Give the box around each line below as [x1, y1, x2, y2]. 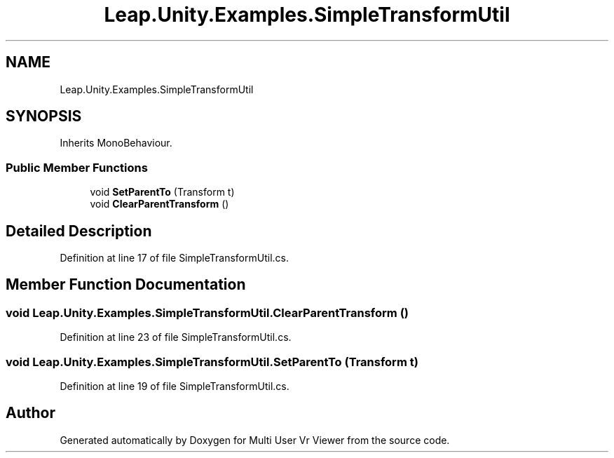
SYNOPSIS [6, 107, 82, 126]
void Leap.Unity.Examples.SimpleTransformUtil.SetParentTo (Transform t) [6, 354, 418, 369]
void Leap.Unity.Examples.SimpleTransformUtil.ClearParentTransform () [6, 305, 409, 320]
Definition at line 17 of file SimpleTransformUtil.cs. [60, 252, 289, 264]
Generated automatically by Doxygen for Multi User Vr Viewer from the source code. [60, 433, 450, 446]
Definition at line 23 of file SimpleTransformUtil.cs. [60, 331, 292, 344]
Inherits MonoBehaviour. [60, 137, 172, 149]
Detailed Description [6, 222, 152, 240]
--------------------
Scanning the data above, copy out every line where "Definition" is found.

▶ _ANSWER BOX_:
Definition at line 17 of file SimpleTransformUtil.cs. [60, 252, 289, 264]
Definition at line 23 of file SimpleTransformUtil.cs. [60, 331, 292, 344]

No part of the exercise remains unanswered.